Lastly we bring the point file back into global mapper - coloring each point by what surface it started from.
There a variety of issues with this approach - sometimes things don't line up perfectly and there is a variety of cleanup I have to do
Also the edges end up being jagged - as is the case because I've converted nice straight lines into a point cloud
Alternatively we came up with a similar approach in Arc GIS using the Surface Comparison tool, however it had similar limitations to what we ran into with my approach.
What I'm looking for is a way to do this automatically with a variable number of inputs. I'm willing to use just about any tool to have this done, as it seems like it shouldn't be too difficult a process
Software?
When I look at this problem from a programmers point of view it looks rather straight forward - but I'm at a total loss how to proceed. I'm assuming Stack Overflow is the correct stack exchange for this question - but if it should be somewhere else - I'm happy to move it to a different exchange.
I wasn't sure if something like Mathematica (which i have zero experience) with could handle this situation or whether there was some fancy 3d math library in python that could chop polygons up by how they interact and then give me the lowest for co-located polys.
In any case I'm willing to try anything out so please if you have an idea of what tools and/or libraries I can use to do this please share!
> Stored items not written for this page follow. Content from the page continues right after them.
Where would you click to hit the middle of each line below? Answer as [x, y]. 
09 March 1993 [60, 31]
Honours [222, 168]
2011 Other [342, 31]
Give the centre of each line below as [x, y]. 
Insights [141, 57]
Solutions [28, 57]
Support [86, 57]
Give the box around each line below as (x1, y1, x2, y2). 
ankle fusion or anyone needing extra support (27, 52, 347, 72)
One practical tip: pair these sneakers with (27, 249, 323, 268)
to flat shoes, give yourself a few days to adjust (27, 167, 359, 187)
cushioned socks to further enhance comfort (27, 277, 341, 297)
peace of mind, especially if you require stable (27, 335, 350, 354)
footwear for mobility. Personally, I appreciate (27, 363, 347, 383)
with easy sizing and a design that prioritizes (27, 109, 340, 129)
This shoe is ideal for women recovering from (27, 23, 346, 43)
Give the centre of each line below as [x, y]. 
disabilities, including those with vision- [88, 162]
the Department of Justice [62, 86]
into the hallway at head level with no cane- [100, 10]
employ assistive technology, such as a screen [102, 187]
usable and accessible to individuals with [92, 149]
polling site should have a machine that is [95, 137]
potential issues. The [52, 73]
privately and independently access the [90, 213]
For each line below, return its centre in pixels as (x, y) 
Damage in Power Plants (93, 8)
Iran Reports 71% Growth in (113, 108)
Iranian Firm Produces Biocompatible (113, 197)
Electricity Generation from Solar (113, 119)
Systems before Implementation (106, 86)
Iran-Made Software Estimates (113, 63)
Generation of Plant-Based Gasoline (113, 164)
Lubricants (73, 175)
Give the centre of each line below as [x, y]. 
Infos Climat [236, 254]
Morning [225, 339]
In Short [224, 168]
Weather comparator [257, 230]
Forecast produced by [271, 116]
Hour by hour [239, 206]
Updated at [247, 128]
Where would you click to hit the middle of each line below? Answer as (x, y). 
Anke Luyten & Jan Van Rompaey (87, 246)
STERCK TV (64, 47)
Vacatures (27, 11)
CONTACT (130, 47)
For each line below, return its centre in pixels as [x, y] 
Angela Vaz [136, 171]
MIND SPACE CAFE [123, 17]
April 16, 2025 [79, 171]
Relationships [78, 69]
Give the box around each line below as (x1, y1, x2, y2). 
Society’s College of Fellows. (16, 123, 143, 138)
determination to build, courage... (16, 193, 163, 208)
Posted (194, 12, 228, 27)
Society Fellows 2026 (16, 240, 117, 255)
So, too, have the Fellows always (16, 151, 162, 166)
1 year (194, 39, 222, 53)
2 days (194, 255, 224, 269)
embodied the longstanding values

I have to assume that there is SOMETHING out there that can handle this type of 3d geometric processing
Thanks
EDIT
Because the commenters seem confused I am not asking for code - I am asking for methodologies, libraries, support tools, or even software packages that can perform these operations. I plan to write software to do this, however, I am hoping I don't need to pull out my trig books and write all these operations by hand. I have to assume there is somebody out there that has dealt with something similar before.